Your employer should notify you of how many employees they are proposing to make redundant and should place you in a “selection pool” if there are other employees with the same or a similar job role. Your employer should then score you and your colleagues using a redundancy matrix with objective selection criteria, give you the opportunity to comment on this and apply the scoring consistently and fairly in order to identify the employees with the lowest scores, who are then likely to be made redundant. If you are pregnant or on maternity leave, you could have additional protection from redundancy and we recommend seeking detailed legal advice if this is the case.

Collective Redundancies

If your employer is proposing to make 20 or more employees redundant at one establishment over a period of 90 days or less, they are obliged to consult collectively with employee representatives or a trade union. An employer’s failure to comply with this obligation could mean a protective award of up to 90 days’ gross pay being made in favour of each affected employee.

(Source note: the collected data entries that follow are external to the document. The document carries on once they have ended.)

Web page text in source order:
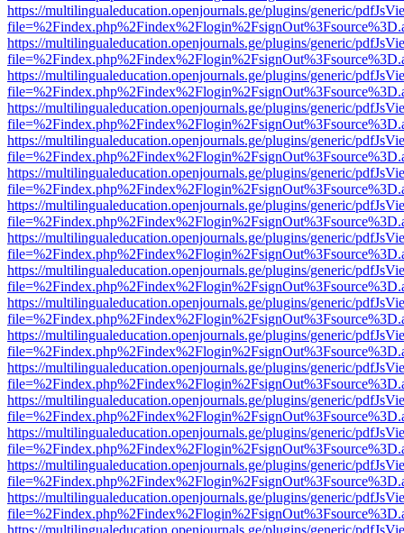
https://multilingualeducation.openjournals.ge/plugins/generic/
https://multilingualeducation.openjournals.ge/plugins/generic/
https://multilingualeducation.openjournals.ge/plugins/generic/
https://multilingualeducation.openjournals.ge/plugins/generic/
https://multilingualeducation.openjournals.ge/plugins/generic/
https://multilingualeducation.openjournals.ge/plugins/generic/
https://multilingualeducation.openjournals.ge/plugins/generic/
https://multilingualeducation.openjournals.ge/plugins/generic/
https://multilingualeducation.openjournals.ge/plugins/generic/
https://multilingualeducation.openjournals.ge/plugins/generic/
https://multilingualeducation.openjournals.ge/plugins/generic/
https://multilingualeducation.openjournals.ge/plugins/generic/
https://multilingualeducation.openjournals.ge/plugins/generic/
https://multilingualeducation.openjournals.ge/plugins/generic/
https://multilingualeducation.openjournals.ge/plugins/generic/
https://multilingualeducation.openjournals.ge/plugins/generic/
https://multilingualeducation.openjournals.ge/plugins/generic/
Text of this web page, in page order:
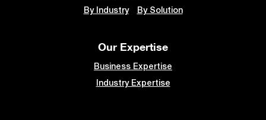
By Industry By Solution
Our Expertise
Business Expertise
Industry Expertise
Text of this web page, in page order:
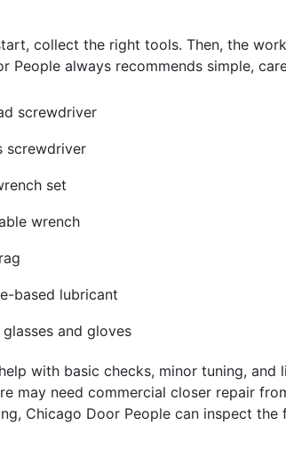
collect the right tools. Then, the
People always recommends simple,
screwdriver
screwdriver
set
wrench
based lubricant
and gloves
with basic checks, minor tuning, and
may need commercial closer repair
Chicago Door People can inspect
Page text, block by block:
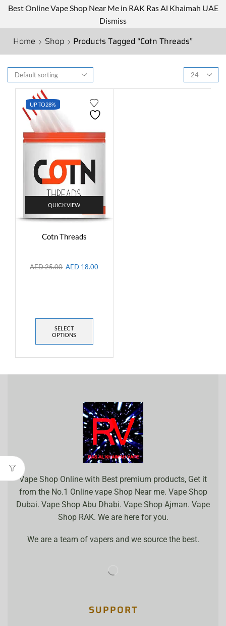
Best Online Vape Shop Near Me in RAK Ras Al Khaimah UAE
Dismiss
Home Shop Products Tagged “Cotn Threads”
UP TO28%
QUICK VIEW
Cotn Threads
AED25.00 AED 18.00
SELECT
OPTIONS
Vape Shop Online with Best premium products, Get it
from the No.1 Online vape Shop Near me. Vape Shop
Dubai. Vape Shop Abu Dhabi. Vape Shop Ajman. Vape
Shop RAK. We are here for you.
We are a team of vapers and we source the best.
SUPPORT

If an employer is proposing to dismiss 100 or more employees within a 90 day period at one establishment, consultation must begin at least 45 days before the first dismissal takes effect and if the proposals affect between 20 and 99 employees within a 90 day period, consultation must begin at least 30 days before the first dismissal takes effect.

Redundancy or Lay Off

Occasionally an employer will “lay off” employees as an alternative to making redundancies. It should be noted that your employer only has the right to do this if it is in your contract of employment, it has become “custom and practice” or if you agree. Lay off is the term used when employees are not required to attend work for a limited period of time due to a lack of work.

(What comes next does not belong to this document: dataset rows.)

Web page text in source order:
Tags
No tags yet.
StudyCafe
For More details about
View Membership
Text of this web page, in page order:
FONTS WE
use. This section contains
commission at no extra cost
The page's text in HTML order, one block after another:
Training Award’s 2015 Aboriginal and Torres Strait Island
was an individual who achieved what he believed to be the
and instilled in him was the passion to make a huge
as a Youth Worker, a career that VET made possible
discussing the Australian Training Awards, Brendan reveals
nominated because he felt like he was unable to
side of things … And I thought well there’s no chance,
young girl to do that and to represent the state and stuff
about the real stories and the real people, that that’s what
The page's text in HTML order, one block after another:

A redundant employee with over two years’ qualifying service is entitled to a redundancy payment under statute (or under contract if your employer operates an enhanced redundancy payment scheme). The statutory redundancy payment is based on your gross weekly salary, age and length of service (from 6 April 2019 capped at £525 per week and 20 years’ service).

Unfair Redundancy

If you have been dismissed and there is not a genuine redundancy situation or your employer has not followed a fair procedure you can bring a claim for unfair dismissal as long as you have more than two year's service. Regardless of your length of service, you have the right not to be selected for redundancy on certain prescribed grounds that relate to statutory rights, health and safety, employee representation, trade union membership or the “protected characteristics” listed under the Equality Act 2010 (age, disability, marriage and civil partnership, gender reassignment, pregnancy and maternity, race, religion or belief, sex or sexual orientation). If you are made redundant on one of these grounds, you can bring a claim for automatic unfair dismissal, even if you do not have sufficient length of service to bring an Unfair Dismissal claim.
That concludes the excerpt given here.